▶ _EXERCISE BRIEF_
Scan the records that follow, and whenever a line has the word "Google", copy it.

###

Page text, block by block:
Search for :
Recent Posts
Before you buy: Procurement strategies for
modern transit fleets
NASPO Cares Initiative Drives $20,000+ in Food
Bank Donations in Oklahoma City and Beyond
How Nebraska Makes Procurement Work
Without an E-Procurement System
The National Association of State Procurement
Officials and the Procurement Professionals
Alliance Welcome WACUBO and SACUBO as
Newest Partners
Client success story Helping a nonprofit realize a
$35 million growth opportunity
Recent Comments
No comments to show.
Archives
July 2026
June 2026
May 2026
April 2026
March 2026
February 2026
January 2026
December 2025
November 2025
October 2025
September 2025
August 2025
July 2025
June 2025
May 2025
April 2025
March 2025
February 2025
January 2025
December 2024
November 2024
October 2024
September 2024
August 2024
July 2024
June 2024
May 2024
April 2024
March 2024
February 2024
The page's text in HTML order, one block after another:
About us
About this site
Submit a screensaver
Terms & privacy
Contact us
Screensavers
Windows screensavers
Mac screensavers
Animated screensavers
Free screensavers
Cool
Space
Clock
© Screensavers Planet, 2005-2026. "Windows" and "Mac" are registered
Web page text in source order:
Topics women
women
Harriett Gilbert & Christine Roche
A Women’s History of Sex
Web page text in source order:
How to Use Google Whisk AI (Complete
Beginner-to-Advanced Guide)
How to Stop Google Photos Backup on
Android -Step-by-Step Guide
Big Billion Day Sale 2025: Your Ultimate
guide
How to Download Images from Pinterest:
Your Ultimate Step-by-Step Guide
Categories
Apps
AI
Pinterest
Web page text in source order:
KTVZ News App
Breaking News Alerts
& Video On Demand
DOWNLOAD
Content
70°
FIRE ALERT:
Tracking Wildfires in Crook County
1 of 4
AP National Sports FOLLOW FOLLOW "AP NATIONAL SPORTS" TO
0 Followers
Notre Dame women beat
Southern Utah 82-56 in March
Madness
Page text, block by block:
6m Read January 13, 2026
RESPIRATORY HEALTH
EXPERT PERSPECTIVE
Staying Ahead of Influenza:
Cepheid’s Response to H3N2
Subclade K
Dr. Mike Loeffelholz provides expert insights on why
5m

###

▶ _OUTPUT_
How to Use Google Whisk AI (Complete
How to Stop Google Photos Backup on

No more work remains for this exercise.